OPEN LEARNING 2 – Documenting the Edinburgh Sculpture Studio Tour

This week’s main course was a visit to the Edinburgh Sculpture Studio. There are two main sections: a tour inside the Edinburgh studios and interviews with the artists in residence, and secondly, a taster of three art activities and initial exposure to the artists’ toolkits

 

The Edinburgh Sculpture Studio is a charitable artist’s studio that allows artists to rent studios and use the equipment they are equipped to create art at a low cost, which leads one to consider the possibility of a socially beneficial artist incubator being replicated on a global scale. However, the costs behind this are extremely high, not only in terms of the need for money, but also in terms of the level of humanistic artistic development within the region.

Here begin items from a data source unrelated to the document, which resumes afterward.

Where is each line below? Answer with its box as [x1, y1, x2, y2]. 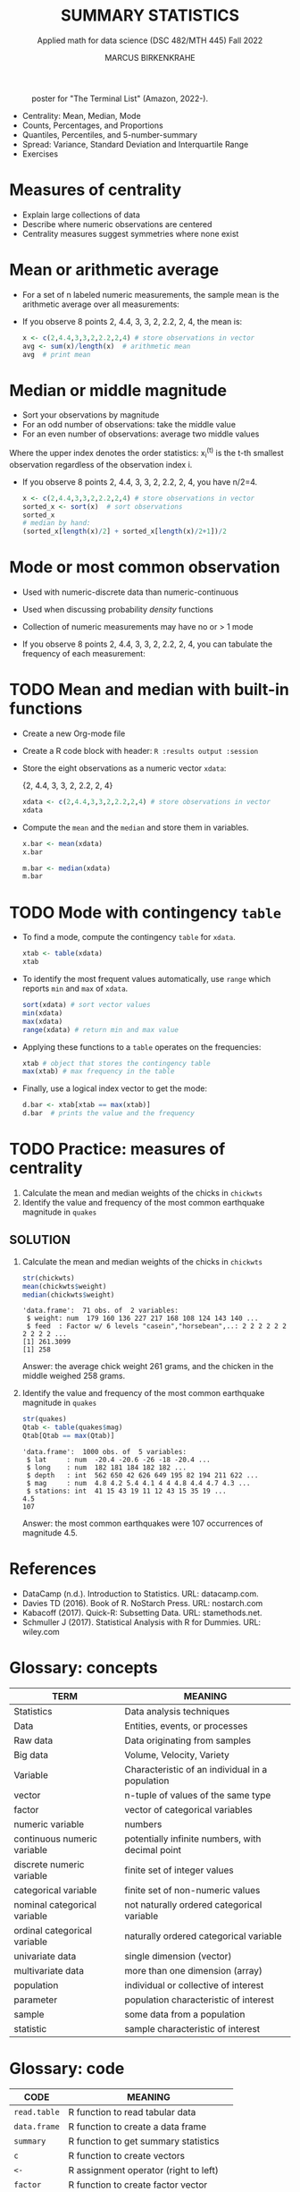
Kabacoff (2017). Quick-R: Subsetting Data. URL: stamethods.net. [21, 1607, 262, 1618]
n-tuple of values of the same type [124, 1789, 271, 1801]
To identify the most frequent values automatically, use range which [21, 974, 271, 985]
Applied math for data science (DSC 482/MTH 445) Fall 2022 [37, 35, 263, 46]
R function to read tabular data [68, 2105, 196, 2118]
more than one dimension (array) [124, 1964, 263, 1976]
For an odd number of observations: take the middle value [21, 419, 237, 430]
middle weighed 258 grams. [21, 1370, 126, 1382]

The first step was a tour of the entire studio, which is divided into two main sections: a courtyard full of sculptures and a main working building. The sculpture studio is very well equipped and offers a wide variety of workshops and equipment for the artists to work in, but the triangular building outside the courtyard, which looks like a tower, was the one that caught my attention. The narrow, enclosed interior was so relaxing that I would probably sit on a bench inside every day and meditate if I could.

After the tour of the studio, we returned to the courtyard to experience three different creative games. The first was to experiment with different fruits to create different textures on the surface of the clay and end up with a clay piece of your own. The second was a kind of video where the group worked together to complete a story description, but as there were only two of us when I experienced this activity I didn’t get a full sense of what the game was about. The third was making wooden pieces and as my grandfather used to be a carpenter I was very interested in this game and took a video of the whole thing to record it.